Management accountants can be instrumental in collaborating across their organisations on a decarbonisation strategy, according to a statement of management (SMA) released by the Institute of Management Accountants recently.
The SMA titled “Management Accountants’ Role in Sustainable Business Strategy: A Guide to Reducing a Carbon Footprint,” details the steps businesses, led by their management accountants, can take in decarbonising operations amid ongoing investor and regulatory pressure to reduce greenhouse gas emissions, IMA noted.
The report shares how management accountants are crucial to supporting and implementing these goals and how their expertise will contribute to decision making and drive performance toward key milestones, the accountancy body added.
Apart from external drivers such as investor and regulatory action, companies are motivated by operational efficiency, risk management, and relationship-building opportunities that enhance performance and value over the short, medium, and long term, said Shari Littan, CPA, JD, director, corporate reporting research and thought leadership at IMA.

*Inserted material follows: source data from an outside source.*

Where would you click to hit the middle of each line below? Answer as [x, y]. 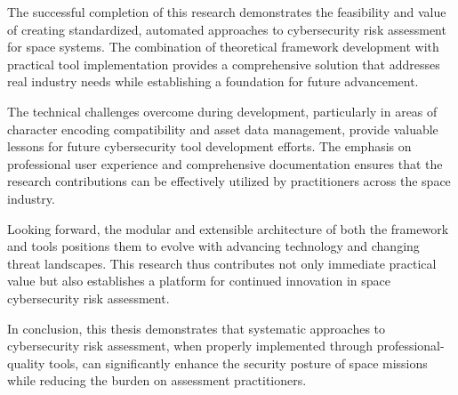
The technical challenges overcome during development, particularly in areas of [222, 111]
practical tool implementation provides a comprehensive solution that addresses [224, 64]
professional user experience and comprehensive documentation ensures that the [225, 163]
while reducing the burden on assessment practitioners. [157, 380]
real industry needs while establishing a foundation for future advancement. [213, 81]
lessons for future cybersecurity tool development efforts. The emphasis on [209, 146]
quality [26, 363]
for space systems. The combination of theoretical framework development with [223, 47]
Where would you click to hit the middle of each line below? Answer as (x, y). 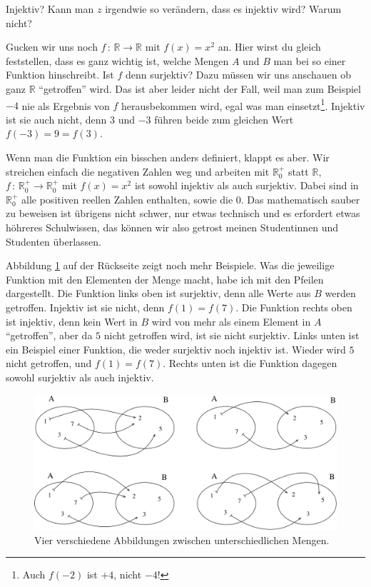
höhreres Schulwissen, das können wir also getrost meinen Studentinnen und (172, 227)
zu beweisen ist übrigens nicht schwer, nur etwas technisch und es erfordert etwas (183, 213)
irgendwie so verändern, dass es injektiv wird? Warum (223, 9)
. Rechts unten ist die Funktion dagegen (250, 363)
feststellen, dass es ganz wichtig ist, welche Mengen (117, 60)
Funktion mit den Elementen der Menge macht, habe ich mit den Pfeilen (165, 279)
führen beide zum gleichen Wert (224, 119)
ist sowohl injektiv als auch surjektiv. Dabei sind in (247, 185)
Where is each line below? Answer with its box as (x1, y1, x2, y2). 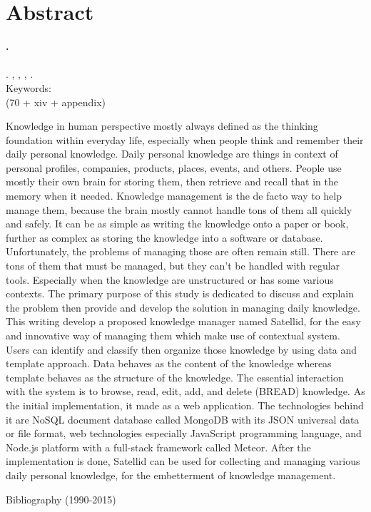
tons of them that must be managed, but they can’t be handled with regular (6, 258, 340, 273)
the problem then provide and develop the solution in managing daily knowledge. (6, 299, 360, 314)
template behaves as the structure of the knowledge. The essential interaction (6, 369, 344, 384)
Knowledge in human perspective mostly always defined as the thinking (6, 118, 318, 133)
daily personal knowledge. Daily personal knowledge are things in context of (6, 146, 338, 161)
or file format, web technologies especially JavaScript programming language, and (6, 426, 362, 441)
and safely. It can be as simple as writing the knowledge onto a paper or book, (6, 216, 349, 231)
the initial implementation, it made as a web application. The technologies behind (6, 397, 364, 412)
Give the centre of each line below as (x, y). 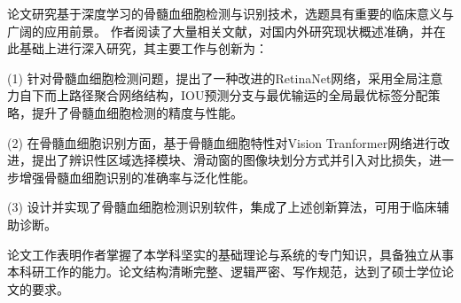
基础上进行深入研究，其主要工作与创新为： (143, 48)
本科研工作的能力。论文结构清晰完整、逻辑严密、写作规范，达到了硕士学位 (224, 272)
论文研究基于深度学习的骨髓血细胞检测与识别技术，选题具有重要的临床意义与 (230, 13)
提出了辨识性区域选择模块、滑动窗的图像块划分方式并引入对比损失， (230, 160)
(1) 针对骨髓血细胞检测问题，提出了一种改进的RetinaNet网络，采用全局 (213, 78)
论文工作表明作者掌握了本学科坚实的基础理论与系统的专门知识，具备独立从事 (230, 254)
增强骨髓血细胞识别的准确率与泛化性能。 (137, 177)
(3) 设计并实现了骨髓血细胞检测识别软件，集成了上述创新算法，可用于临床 (222, 207)
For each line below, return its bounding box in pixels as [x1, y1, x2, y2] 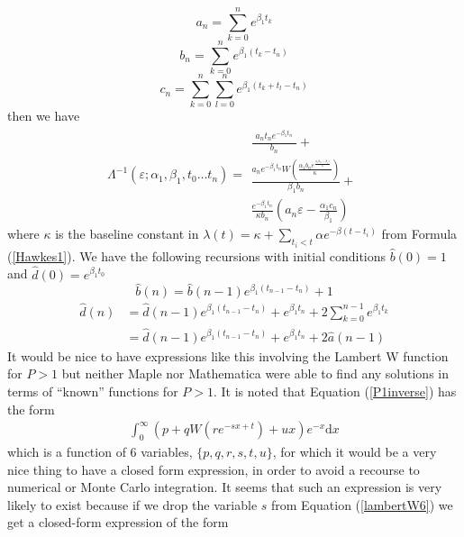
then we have [7, 106, 80, 125]
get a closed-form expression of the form [7, 513, 229, 532]
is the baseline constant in [55, 224, 199, 243]
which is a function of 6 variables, [7, 441, 193, 460]
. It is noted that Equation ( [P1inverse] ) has [213, 381, 457, 400]
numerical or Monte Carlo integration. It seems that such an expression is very [7, 478, 442, 496]
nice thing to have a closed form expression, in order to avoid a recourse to [7, 460, 420, 478]
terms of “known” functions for [7, 381, 178, 400]
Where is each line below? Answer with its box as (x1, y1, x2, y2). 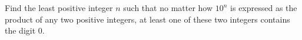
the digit (5, 24, 36, 37)
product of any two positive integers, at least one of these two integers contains (5, 13, 290, 25)
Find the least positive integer (5, 2, 113, 13)
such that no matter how (123, 2, 213, 13)
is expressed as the (230, 2, 297, 13)
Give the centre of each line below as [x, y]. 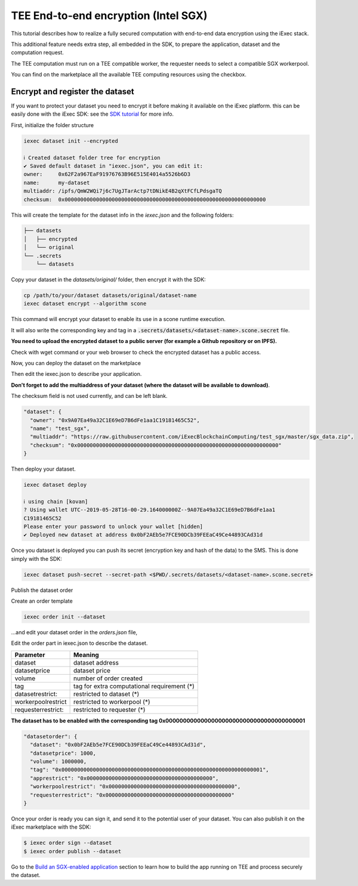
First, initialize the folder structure [53, 125]
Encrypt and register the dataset [72, 92]
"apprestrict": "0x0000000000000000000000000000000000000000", [124, 778]
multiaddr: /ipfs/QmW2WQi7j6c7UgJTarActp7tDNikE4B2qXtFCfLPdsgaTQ [123, 191]
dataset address [96, 662]
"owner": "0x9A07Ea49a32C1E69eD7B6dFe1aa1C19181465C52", [115, 420]
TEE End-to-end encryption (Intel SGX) [109, 16]
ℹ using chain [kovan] [56, 501]
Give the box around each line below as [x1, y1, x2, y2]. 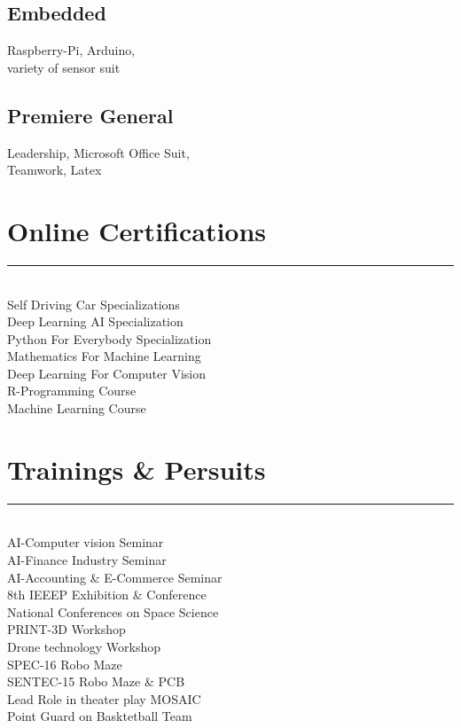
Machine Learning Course [7, 399, 146, 418]
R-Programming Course [7, 381, 137, 400]
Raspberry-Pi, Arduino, [7, 41, 136, 59]
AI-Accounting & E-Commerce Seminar [7, 568, 223, 586]
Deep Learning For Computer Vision [7, 364, 207, 382]
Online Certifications [7, 212, 267, 248]
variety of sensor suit [7, 58, 121, 76]
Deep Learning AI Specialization [7, 312, 184, 331]
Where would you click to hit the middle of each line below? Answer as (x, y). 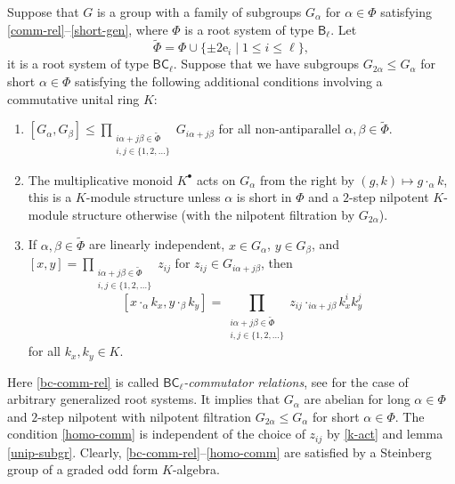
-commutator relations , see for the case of (296, 381)
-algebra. (196, 469)
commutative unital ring (73, 98)
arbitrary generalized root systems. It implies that (144, 399)
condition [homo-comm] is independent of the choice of (156, 434)
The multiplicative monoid (100, 179)
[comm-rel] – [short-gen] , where (88, 29)
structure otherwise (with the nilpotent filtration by (214, 214)
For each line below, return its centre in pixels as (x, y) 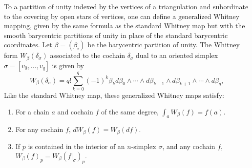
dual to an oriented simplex (177, 55)
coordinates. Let (28, 45)
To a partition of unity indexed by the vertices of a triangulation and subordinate (126, 6)
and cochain (75, 111)
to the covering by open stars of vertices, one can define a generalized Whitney (122, 16)
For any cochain (39, 129)
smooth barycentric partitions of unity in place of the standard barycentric (116, 35)
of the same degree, (130, 111)
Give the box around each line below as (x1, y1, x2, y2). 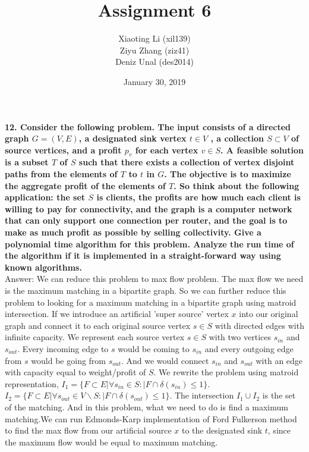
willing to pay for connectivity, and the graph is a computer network (5, 202, 292, 215)
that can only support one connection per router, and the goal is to (5, 214, 288, 227)
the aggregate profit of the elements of (5, 179, 166, 192)
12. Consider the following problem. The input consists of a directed (5, 120, 291, 133)
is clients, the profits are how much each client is (96, 191, 301, 203)
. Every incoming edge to (17, 342, 109, 354)
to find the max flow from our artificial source (5, 424, 172, 437)
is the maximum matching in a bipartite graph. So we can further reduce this (5, 284, 286, 297)
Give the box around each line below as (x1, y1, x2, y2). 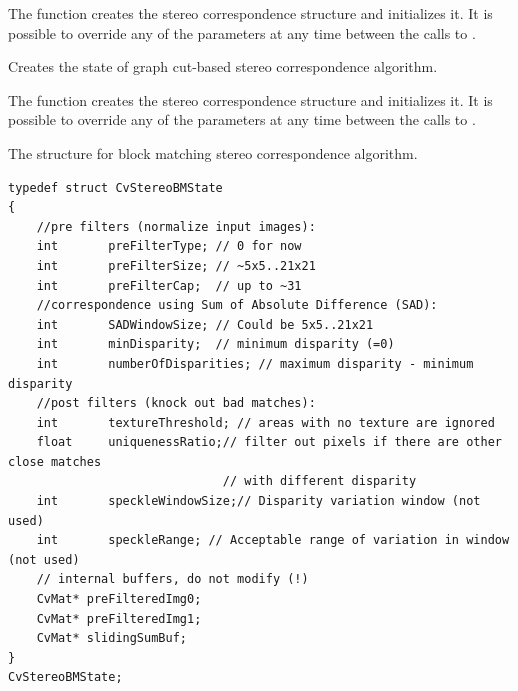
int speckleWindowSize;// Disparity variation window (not (36, 494, 481, 509)
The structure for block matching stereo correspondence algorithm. (8, 142, 418, 163)
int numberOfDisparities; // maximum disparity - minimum (36, 356, 474, 371)
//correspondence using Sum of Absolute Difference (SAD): (36, 298, 438, 313)
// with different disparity (222, 474, 417, 489)
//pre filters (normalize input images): (36, 219, 316, 234)
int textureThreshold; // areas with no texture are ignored (36, 415, 495, 430)
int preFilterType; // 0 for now (36, 239, 302, 254)

While many accounting and finance professionals in business remain reluctant to participate in emissions reductions plans as they view the area as novel or unrelated to driving performance, this SMA shows that they already have valuable competencies to help their organisations develop and implement emissions reductions in a way that brings valuable insights for building strategies in a changing market with new regulatory demands, she added.
Initiating a new organisational sustainability project to address a company’s carbon footprint requires a mandate and the designation of responsibility from senior executive leadership, a strong project lead that includes the finance function, and the enterprise-wide know-how of colleagues from a variety of business units, including operations, policy, risk management, and human resources, IMA pointed out.
More specifically, these professionals, working collaboratively, can consider the “how to” of reducing greenhouse gas (GHG) emissions by the initial development of an inventory that tracks sources of GHG emissions from the organisation’s activities along with the corresponding emissions factors, as demonstrated through the three case studies appended to this report, IMA noted .
When initiating a carbon assessment project, an important consideration is the tools that will be used to gather, sort, analyse, and report information in a way that supports decision making and serves as a foundation for internal controls, oversight, and external assurance, IMA observed.
In addition, one of the most important decisions an organisation can make in undertaking its carbon assessment is defining “scopes” and “boundaries”, said IMA, adding that these concepts are similar but not definitionally the same as used in mainstream financial accounting.